Dallas thanks Mister Kyng, then exits the Citation and walks off the runway without going through the airport, as the pilot took care of all the formalities for him. He finds his uncle’s car waiting for him in the long-term parking area and climbs in, thanking God it’s not a manual.
A long stretch of gradual downhill road takes Dallas through the forest to County Road 511. He takes this first leg of the drive slowly so he can take in just how green everything is up here in north Jersey. It’s literally a rain forest; well, not literally, as it’s not raining and these woods aren’t quite as impassable as a jungle, as far as Dallas remembers, but still, compared to the golf courses and ocean views of Boca, north Jersey may as well be a different continent.
The drive down the county road is much faster, as the other Jersians on the road with Dallas threaten to rear-end him through the guardrails if he doesn’t drive at least ten over the speed limit, but that’s fine. He’ll have plenty of time to reacquaint himself with the area after he’s found his brother’s bat dagger.
“Wait, am I really gonna go looking for that thing? That was just a dream… wasn’t it?”
Maybe, or maybe not; still, he was planning on going to the old house anyway, so he might as well look. Even if he doesn’t end up putting the dagger behind his brother’s gravestone – if he finds it, and that’s a big if – it would be a nice little memento to have.

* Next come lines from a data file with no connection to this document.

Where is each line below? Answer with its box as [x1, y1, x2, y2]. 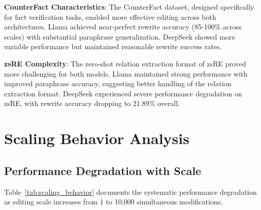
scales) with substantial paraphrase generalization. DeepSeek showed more [4, 31, 235, 42]
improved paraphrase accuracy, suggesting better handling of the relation [4, 78, 232, 89]
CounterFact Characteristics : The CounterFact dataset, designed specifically [4, 2, 254, 12]
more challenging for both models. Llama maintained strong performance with [4, 68, 248, 79]
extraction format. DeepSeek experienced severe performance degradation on [4, 88, 242, 98]
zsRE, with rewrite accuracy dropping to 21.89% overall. [4, 98, 180, 109]
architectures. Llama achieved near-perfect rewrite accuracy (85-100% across [4, 21, 242, 32]
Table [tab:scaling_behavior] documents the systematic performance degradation [4, 186, 257, 197]
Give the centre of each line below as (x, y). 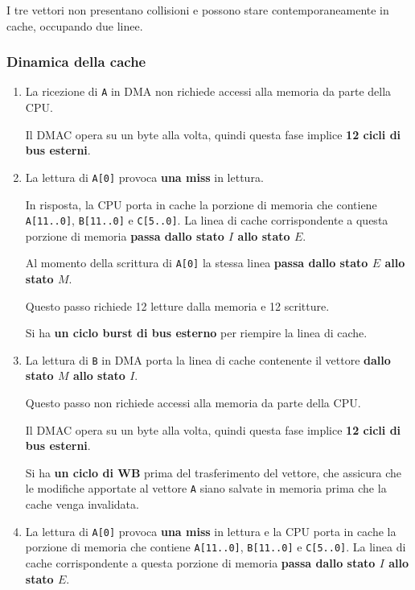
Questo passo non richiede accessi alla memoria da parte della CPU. (193, 403)
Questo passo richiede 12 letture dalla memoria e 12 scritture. (177, 305)
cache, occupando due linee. (75, 25)
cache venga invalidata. (82, 504)
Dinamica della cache (76, 62)
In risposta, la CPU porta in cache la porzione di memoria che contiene (201, 204)
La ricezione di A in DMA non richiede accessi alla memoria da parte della (208, 91)
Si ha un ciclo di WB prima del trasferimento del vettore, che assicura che (214, 472)
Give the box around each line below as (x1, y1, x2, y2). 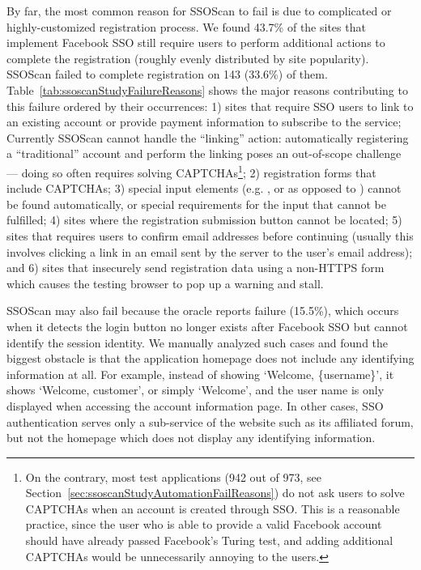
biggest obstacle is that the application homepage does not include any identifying (6, 350, 415, 367)
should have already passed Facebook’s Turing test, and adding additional (25, 532, 393, 549)
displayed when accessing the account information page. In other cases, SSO (6, 397, 384, 414)
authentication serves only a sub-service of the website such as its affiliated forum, (6, 413, 414, 430)
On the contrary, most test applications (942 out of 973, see (25, 468, 321, 485)
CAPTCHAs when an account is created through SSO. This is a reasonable (25, 500, 400, 517)
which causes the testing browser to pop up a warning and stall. (6, 274, 324, 291)
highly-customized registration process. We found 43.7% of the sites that (6, 18, 366, 35)
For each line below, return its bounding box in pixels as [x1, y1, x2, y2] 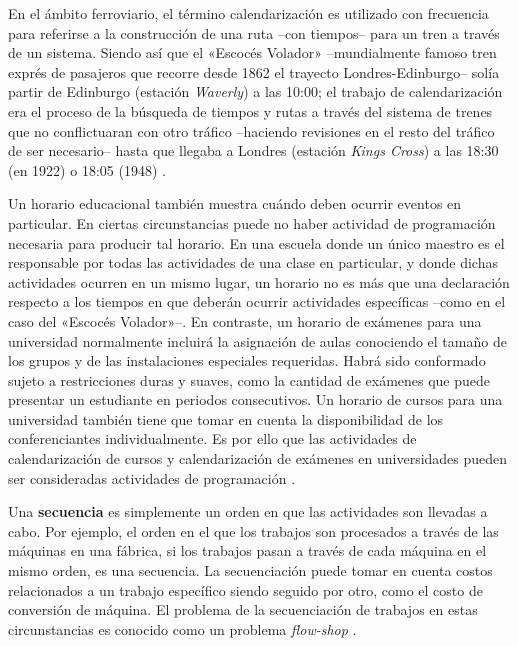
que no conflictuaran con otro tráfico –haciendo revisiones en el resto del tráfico [8, 120, 495, 141]
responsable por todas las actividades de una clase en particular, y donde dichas [8, 252, 498, 273]
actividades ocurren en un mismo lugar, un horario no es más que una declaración [8, 271, 510, 292]
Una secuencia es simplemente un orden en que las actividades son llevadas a [8, 501, 488, 522]
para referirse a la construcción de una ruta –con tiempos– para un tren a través [8, 22, 500, 43]
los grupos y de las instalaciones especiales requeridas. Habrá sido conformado [8, 350, 486, 371]
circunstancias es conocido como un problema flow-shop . [8, 618, 357, 639]
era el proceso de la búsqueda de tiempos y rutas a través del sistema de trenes [8, 100, 493, 121]
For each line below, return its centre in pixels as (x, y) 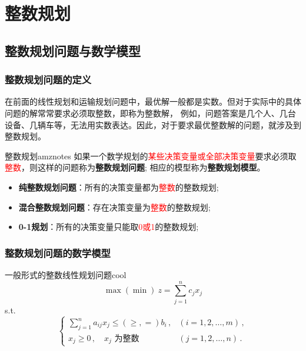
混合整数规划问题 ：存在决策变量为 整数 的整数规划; (114, 207)
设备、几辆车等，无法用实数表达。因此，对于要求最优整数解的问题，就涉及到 (153, 124)
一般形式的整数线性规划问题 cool (66, 274)
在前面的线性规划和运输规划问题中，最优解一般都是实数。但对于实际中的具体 (153, 101)
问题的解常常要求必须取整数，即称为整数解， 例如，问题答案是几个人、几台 (150, 113)
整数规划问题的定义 (48, 80)
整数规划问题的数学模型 (58, 253)
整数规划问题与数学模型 (73, 50)
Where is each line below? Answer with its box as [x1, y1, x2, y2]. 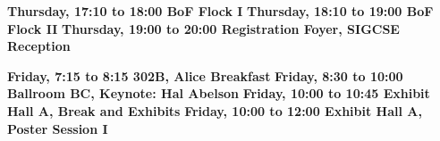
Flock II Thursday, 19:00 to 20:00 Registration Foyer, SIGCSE [7, 19, 400, 37]
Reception [7, 37, 71, 55]
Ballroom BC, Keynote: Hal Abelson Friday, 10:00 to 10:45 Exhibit [7, 84, 430, 103]
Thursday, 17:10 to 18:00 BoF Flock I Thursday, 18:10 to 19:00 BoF [7, 2, 434, 20]
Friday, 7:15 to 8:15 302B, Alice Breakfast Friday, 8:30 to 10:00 [7, 66, 403, 85]
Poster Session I [7, 119, 108, 137]
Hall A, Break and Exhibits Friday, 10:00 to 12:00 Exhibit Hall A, [7, 101, 422, 120]

Dallas was planning on stopping for a quick walk across the Monksville Dam before heading over to the old house on Fricker Drive, but the moment he turns off the county road, dark clouds move in from the south and the air temperature drops ten degrees. It appears as if a storm is coming – to avoid setting himself up to be struck by lightning on his first day home, Dallas keeps driving. The rain starts a minute later when he turns on to Fricker Drive and matures into a torrential downpour when he pulls into his old driveway, which is empty.
‘Huh, I guess the owners aren’t home. Looks like I’m breaking in, then. Hope they don’t have any security.’

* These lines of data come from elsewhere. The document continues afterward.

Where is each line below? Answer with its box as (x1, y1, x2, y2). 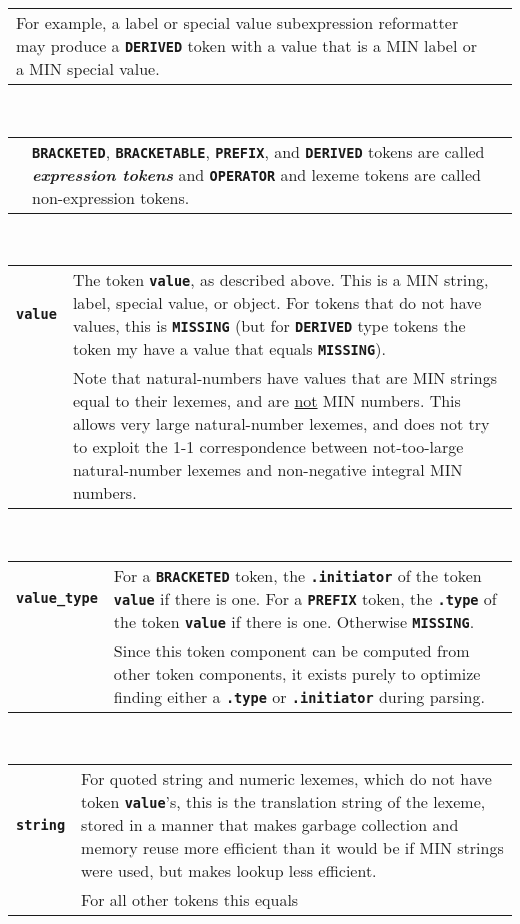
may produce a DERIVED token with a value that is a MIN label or (16, 34, 478, 57)
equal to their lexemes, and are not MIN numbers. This (72, 389, 461, 413)
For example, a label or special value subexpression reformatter (16, 11, 459, 34)
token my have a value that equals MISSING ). (72, 337, 386, 361)
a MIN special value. (16, 57, 160, 80)
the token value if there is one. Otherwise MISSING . (113, 609, 475, 633)
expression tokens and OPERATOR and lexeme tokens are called (32, 162, 481, 186)
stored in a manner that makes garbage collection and (81, 813, 459, 837)
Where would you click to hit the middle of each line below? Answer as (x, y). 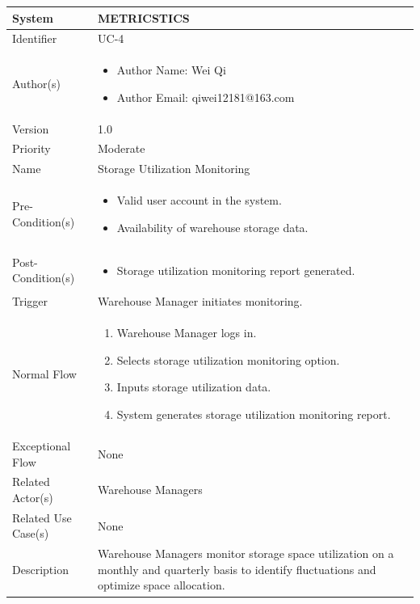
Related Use (42, 517)
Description (40, 569)
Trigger (30, 301)
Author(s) (37, 83)
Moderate (122, 148)
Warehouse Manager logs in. (187, 333)
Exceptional (42, 445)
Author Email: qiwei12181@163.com (206, 97)
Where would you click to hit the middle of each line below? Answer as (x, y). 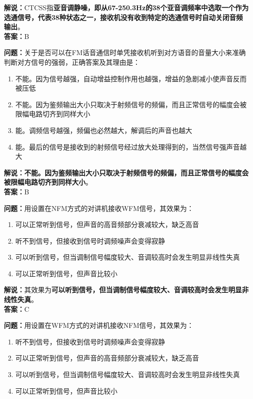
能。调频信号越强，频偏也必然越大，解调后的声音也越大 (104, 130)
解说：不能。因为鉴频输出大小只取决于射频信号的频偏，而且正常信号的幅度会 (126, 172)
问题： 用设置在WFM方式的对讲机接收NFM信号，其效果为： (99, 325)
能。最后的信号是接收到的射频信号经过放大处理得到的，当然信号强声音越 (131, 146)
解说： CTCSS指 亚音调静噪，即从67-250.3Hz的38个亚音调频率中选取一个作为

Having missed out on feeling the rain on his skin for the past handful of years (nobody living in the Hinton Boca compound was allowed outside during inclement weather, because what do they need to go outside for? There’s an indoor pool, a movie theater, a bowling alley, I own a greenhouse the size of your parents’ old house for Christ’s sake, Dallas! Why do you want to leave your poor Gram’ma to suffer the pain of her arthritis all by herself?), Dallas gets out and walks calmly through the refreshing storm to the front steps. The front door is locked, but the new owner never got rid of the spare key his parents kept under the mat, probably because his parents never told the new owner about it in the first place. One man’s inconvenience is another man’s convenience, what more is there to say?
Dallas tries the spare key. It doesn’t work. ‘Fuck. I guess I’m going around back.’

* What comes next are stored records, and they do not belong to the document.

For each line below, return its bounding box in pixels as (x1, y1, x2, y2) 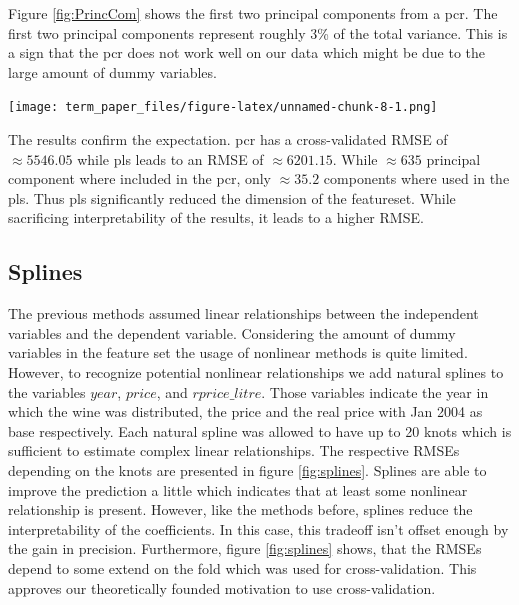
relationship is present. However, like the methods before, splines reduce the (8, 499, 473, 520)
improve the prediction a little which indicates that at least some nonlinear (8, 479, 468, 500)
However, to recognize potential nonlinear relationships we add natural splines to (8, 361, 504, 382)
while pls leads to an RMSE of (77, 148, 264, 169)
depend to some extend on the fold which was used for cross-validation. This (8, 557, 477, 578)
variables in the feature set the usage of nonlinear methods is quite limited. (8, 342, 468, 363)
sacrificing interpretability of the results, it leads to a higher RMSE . (8, 207, 424, 228)
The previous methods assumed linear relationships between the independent (8, 303, 479, 324)

Around back, between the old turquoise deck and the kitchen, is a sliding glass door with a faulty lock – if one works the door with enough determination, the lock will loosen and the door will open just wide enough so something skinny (like a spare house key, for instance) can fit into the gap between the door and the catch, thus allowing a burglar the opportunity to get in without breaking any windows. Dallas is no burglar, neither potentially nor actually, and though he successfully breaks in to his old house, he makes one mistake that no self-respecting burglar would make: he triggers the silent alarm which is advertised by the stickers in the corners of the front windows of the house, the very stickers he didn’t notice because of how feverishly the stormy sky is wetting the Earth. Oh well, what you don’t know can’t hurt you, right?
Hello Commons, this has been the fourth subchapter of the fourteenth story from Convenient Incidents, an anthology of fifteen interconnected short stories which revolve around a man by the name of Hilter Odolf Williamson.
Convenient Incidents is part of the Third Spiral, an anthology of sorts called The Here and Now which is comprised of stories told from the various planes of Existence.
Convenient Incidents is available to read for free in its entirety on my website. Click here to check it out.
I’ve written a few other books, too. Click here to see the list.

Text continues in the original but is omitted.